» **Try it**
The entries below contain pictures. Write out only the lines from the line with "СВЧ-печь [162, 193]" up to and including the line with "Sauter, Andy Tighe. [223, 95]", exactly, without them.

» **Data shown**
======

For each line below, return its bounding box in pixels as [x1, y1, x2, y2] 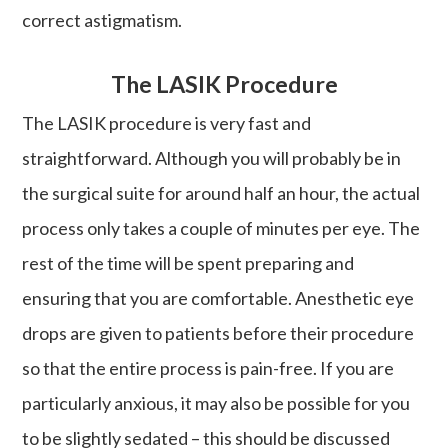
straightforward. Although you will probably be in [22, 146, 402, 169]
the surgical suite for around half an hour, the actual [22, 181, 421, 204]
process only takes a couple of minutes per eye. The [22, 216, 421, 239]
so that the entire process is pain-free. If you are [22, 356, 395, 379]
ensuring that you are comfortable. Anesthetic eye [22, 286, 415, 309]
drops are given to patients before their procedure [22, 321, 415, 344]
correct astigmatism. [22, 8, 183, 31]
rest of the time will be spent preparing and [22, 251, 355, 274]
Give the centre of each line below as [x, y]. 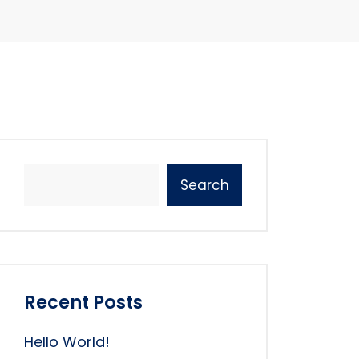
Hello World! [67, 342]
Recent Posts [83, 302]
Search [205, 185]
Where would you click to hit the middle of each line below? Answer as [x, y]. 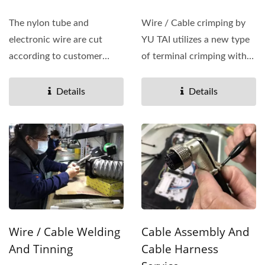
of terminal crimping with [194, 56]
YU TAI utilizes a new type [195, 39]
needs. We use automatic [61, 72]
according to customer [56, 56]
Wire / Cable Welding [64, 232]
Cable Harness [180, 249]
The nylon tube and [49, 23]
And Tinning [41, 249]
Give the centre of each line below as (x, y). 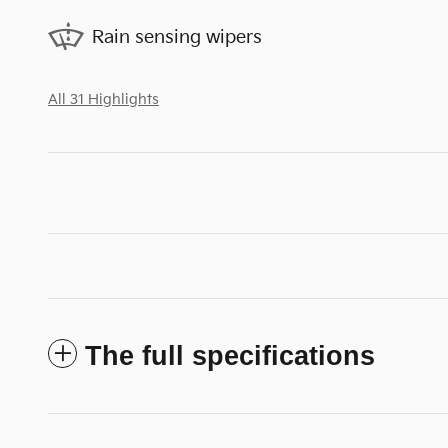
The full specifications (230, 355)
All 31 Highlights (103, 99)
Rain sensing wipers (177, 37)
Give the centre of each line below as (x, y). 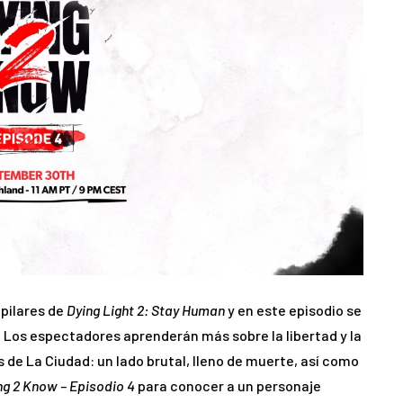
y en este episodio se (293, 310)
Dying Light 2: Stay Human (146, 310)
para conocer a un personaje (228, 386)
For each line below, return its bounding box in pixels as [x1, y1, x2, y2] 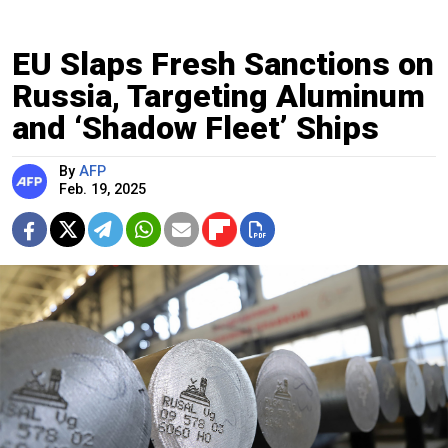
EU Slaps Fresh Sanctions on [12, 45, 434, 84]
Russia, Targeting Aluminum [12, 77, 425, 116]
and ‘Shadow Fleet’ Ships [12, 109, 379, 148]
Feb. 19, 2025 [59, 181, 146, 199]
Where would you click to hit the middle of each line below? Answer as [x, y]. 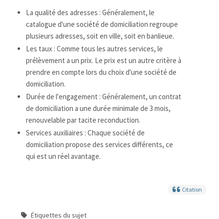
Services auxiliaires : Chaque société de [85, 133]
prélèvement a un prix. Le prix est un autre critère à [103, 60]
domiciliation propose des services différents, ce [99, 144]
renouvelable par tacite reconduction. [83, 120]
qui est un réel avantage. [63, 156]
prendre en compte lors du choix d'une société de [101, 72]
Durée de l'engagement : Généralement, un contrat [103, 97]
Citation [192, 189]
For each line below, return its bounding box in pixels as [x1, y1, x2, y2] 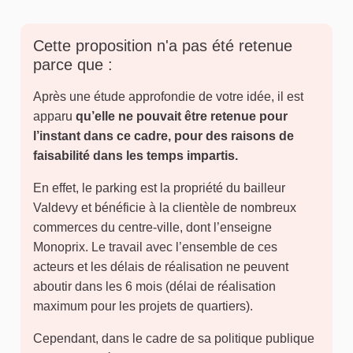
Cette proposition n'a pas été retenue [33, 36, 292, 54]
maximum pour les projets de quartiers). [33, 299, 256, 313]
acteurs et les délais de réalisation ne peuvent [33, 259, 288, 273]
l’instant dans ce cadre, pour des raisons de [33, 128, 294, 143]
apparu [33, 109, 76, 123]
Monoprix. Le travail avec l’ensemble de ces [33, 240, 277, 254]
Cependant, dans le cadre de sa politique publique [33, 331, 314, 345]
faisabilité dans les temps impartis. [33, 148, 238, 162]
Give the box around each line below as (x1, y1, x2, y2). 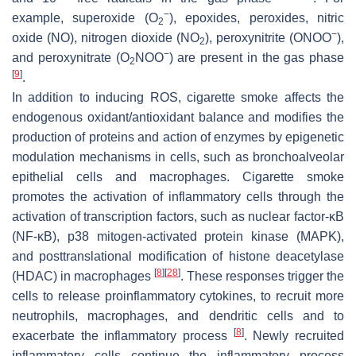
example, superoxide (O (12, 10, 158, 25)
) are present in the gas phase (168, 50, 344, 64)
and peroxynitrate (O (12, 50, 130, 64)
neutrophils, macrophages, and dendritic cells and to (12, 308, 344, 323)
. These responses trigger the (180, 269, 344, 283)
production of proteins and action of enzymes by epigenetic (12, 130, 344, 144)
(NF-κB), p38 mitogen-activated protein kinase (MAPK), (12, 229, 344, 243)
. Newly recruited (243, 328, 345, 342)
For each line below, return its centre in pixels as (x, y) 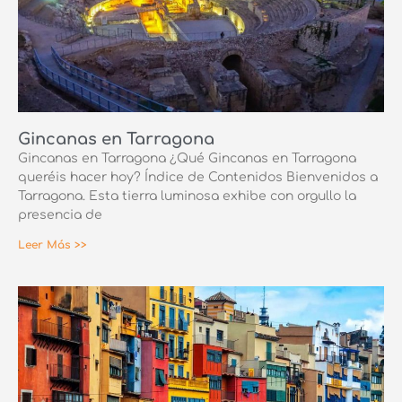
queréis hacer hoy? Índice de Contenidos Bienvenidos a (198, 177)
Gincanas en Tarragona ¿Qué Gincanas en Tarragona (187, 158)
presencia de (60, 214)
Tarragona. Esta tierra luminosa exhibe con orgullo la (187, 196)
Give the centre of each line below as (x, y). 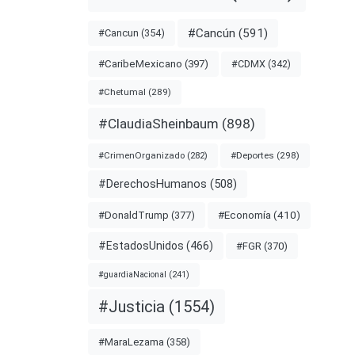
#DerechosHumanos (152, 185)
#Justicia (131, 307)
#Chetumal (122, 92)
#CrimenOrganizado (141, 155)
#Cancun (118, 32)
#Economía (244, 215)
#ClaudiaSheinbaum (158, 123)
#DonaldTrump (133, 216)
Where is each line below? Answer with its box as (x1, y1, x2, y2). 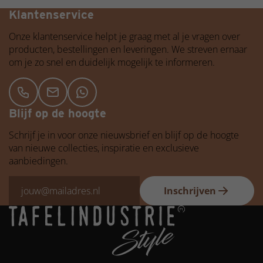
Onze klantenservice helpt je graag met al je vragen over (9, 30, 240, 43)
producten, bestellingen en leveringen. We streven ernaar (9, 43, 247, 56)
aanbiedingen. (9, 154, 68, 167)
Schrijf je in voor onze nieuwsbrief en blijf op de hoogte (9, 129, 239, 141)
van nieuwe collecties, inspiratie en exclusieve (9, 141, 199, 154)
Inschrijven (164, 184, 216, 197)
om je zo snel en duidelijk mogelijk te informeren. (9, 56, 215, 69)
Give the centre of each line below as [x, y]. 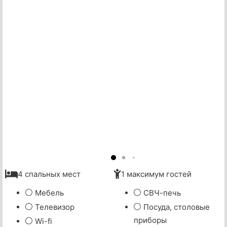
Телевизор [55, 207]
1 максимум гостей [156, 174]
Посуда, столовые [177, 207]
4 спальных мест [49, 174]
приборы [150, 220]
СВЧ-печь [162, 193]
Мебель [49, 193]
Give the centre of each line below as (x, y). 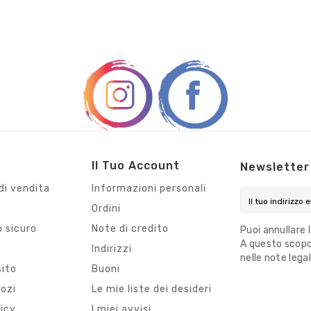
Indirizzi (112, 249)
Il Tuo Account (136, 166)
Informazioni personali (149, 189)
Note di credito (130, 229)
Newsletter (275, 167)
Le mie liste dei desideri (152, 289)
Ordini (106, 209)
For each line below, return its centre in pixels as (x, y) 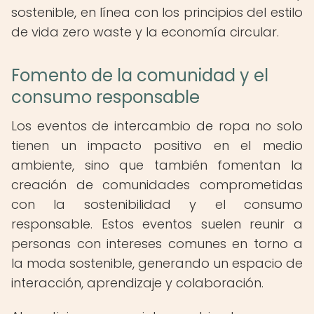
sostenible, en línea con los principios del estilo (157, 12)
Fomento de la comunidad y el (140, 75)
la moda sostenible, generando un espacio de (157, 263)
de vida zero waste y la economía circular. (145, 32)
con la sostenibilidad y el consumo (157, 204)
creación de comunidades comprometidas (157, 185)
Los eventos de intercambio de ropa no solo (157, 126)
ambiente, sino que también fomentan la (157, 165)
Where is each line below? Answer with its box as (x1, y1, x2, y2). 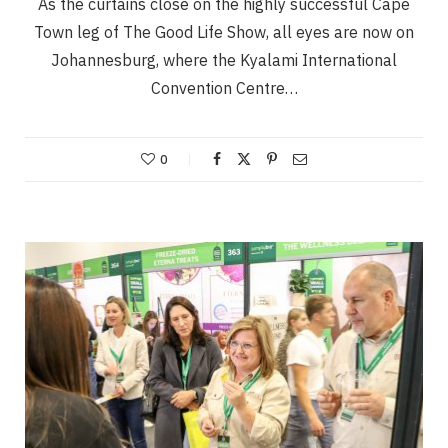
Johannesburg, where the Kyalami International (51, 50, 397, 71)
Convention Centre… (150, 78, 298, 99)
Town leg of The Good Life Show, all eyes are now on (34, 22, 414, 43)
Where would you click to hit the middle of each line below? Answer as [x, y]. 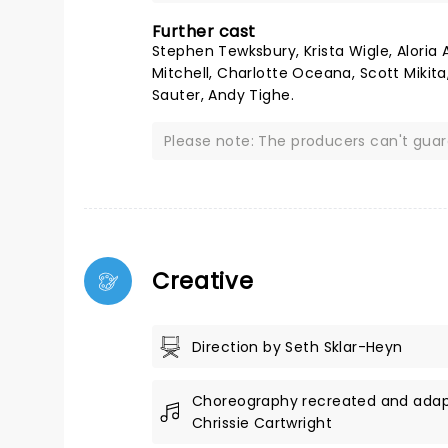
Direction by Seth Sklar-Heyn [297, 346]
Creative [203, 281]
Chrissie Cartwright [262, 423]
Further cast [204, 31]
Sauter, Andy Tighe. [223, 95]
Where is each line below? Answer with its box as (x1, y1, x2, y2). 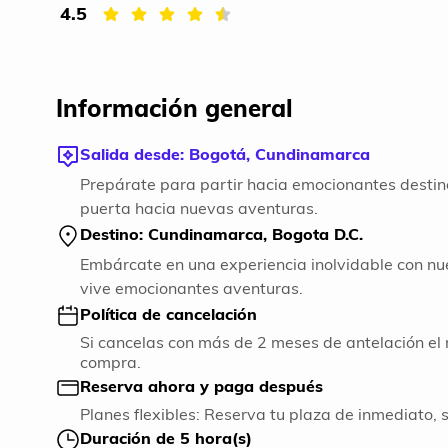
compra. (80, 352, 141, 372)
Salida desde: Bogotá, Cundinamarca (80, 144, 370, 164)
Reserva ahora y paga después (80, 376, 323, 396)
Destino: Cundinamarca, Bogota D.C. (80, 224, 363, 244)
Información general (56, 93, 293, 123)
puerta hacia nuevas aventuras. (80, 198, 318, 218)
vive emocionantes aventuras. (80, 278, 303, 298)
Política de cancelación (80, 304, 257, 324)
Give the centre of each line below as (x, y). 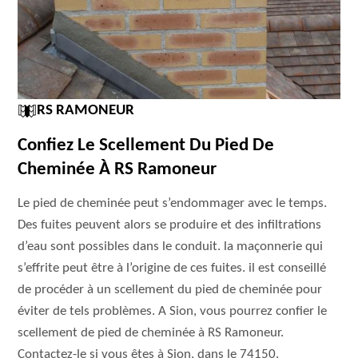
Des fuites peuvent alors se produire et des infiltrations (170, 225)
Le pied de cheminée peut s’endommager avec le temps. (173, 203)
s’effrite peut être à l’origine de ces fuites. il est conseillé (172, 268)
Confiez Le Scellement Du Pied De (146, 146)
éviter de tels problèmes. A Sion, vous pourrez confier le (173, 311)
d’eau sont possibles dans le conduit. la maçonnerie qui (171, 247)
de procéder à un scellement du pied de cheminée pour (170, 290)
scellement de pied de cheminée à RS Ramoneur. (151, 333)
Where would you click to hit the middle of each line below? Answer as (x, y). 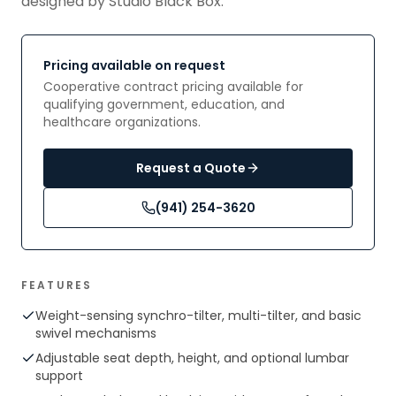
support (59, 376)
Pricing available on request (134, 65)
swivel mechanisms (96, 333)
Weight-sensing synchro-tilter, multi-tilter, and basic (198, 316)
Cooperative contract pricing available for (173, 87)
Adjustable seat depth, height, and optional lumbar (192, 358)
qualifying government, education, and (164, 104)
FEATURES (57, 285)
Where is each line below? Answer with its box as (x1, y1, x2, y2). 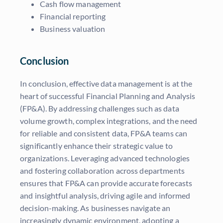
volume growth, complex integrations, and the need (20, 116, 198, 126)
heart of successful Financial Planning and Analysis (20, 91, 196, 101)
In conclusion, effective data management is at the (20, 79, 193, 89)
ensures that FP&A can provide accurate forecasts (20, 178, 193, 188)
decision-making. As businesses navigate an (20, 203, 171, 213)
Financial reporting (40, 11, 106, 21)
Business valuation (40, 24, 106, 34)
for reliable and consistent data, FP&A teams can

======

» **Finished task**
СВЧ-печь [162, 193]
Мебель [49, 193]
Give the centre of each line below as (x, y). 
Indirizzi (112, 249)
Il Tuo Account (136, 166)
Informazioni personali (149, 189)
Note di credito (130, 229)
Newsletter (275, 167)
Le mie liste dei desideri (152, 289)
Ordini (106, 209)
For each line below, return its centre in pixels as (x, y) 
sostenible, en línea con los principios del estilo (157, 12)
Fomento de la comunidad y el (140, 75)
la moda sostenible, generando un espacio de (157, 263)
de vida zero waste y la economía circular. (145, 32)
con la sostenibilidad y el consumo (157, 204)
creación de comunidades comprometidas (157, 185)
Los eventos de intercambio de ropa no solo (157, 126)
ambiente, sino que también fomentan la (157, 165)
Where is each line below? Answer with its box as (x1, y1, x2, y2). 
Johannesburg, where the Kyalami International (51, 50, 397, 71)
Convention Centre… (150, 78, 298, 99)
Town leg of The Good Life Show, all eyes are now on (34, 22, 414, 43)
Where would you click to hit the middle of each line below? Answer as [x, y]. 
Direction by Seth Sklar-Heyn [297, 346]
Creative [203, 281]
Chrissie Cartwright [262, 423]
Further cast [204, 31]
Sauter, Andy Tighe. [223, 95]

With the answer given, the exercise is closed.